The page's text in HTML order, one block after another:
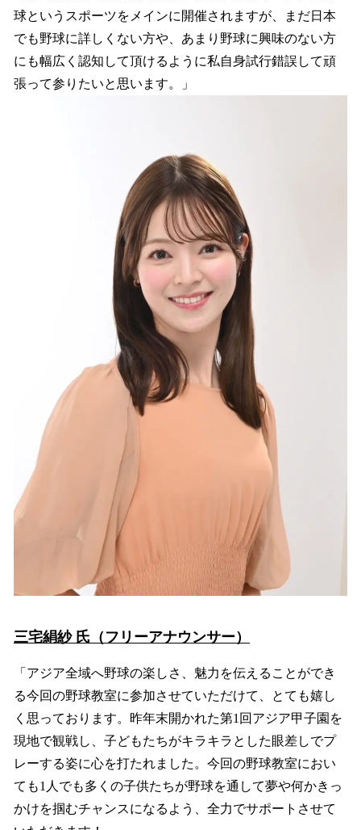
球というスポーツをメインに開催されますが、まだ日本
でも野球に詳しくない方や、あまり野球に興味のない方
にも幅広く認知して頂けるように私自身試行錯誤して頑
張って参りたいと思います。」
三宅絹紗 氏（フリーアナウンサー）
「アジア全域へ野球の楽しさ、魅力を伝えることができ
る今回の野球教室に参加させていただけて、とても嬉し
く思っております。昨年末開かれた第1回アジア甲子園を
現地で観戦し、子どもたちがキラキラとした眼差しでプ
レーする姿に心を打たれました。今回の野球教室におい
ても1人でも多くの子供たちが野球を通して夢や何かきっ
かけを掴むチャンスになるよう、全力でサポートさせて
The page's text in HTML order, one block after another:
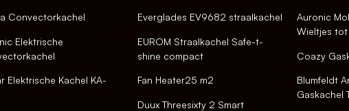
Convectorkachel
Elektrische
Elektrische Kachel KA-
Everglades EV9682 straalkachel
EUROM Straalkachel Safe-t-
shine compact
Fan Heater25 m2
Duux Threesixty 2 Smart
Auronic
Wieltjes
Coazy
Blumfeldt
Gaskachel
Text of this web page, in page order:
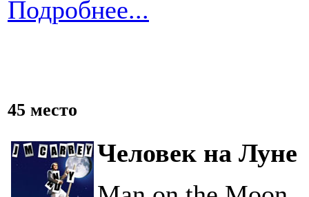
Подробнее...
45 место
Человек на Луне
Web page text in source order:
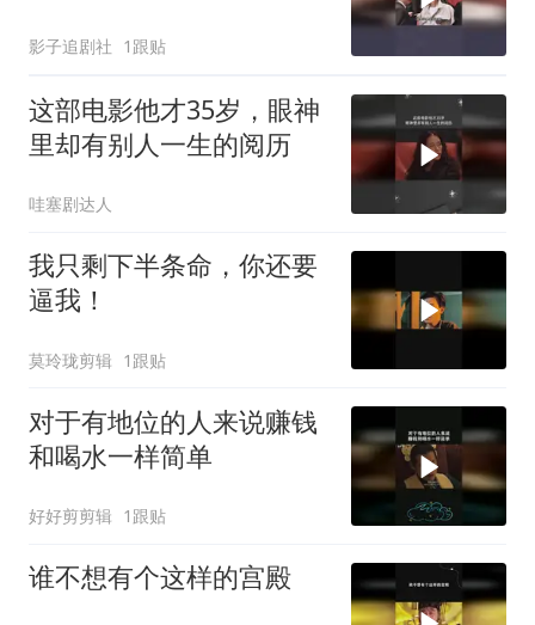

******************************

Instructions for the task:
Would it be possible to reproduce the material word for word, images omitted?

Output of the task:
The page's text in HTML order, one block after another:
球というスポーツをメインに開催されますが、まだ日本
でも野球に詳しくない方や、あまり野球に興味のない方
にも幅広く認知して頂けるように私自身試行錯誤して頑
張って参りたいと思います。」
三宅絹紗 氏（フリーアナウンサー）
「アジア全域へ野球の楽しさ、魅力を伝えることができ
る今回の野球教室に参加させていただけて、とても嬉し
く思っております。昨年末開かれた第1回アジア甲子園を
現地で観戦し、子どもたちがキラキラとした眼差しでプ
レーする姿に心を打たれました。今回の野球教室におい
ても1人でも多くの子供たちが野球を通して夢や何かきっ
かけを掴むチャンスになるよう、全力でサポートさせて
The page's text in HTML order, one block after another:
Convectorkachel
Elektrische
Elektrische Kachel KA-
Everglades EV9682 straalkachel
EUROM Straalkachel Safe-t-
shine compact
Fan Heater25 m2
Duux Threesixty 2 Smart
Auronic
Wieltjes
Coazy
Blumfeldt
Gaskachel
Text of this web page, in page order:
Подробнее...
45 место
Человек на Луне
Web page text in source order:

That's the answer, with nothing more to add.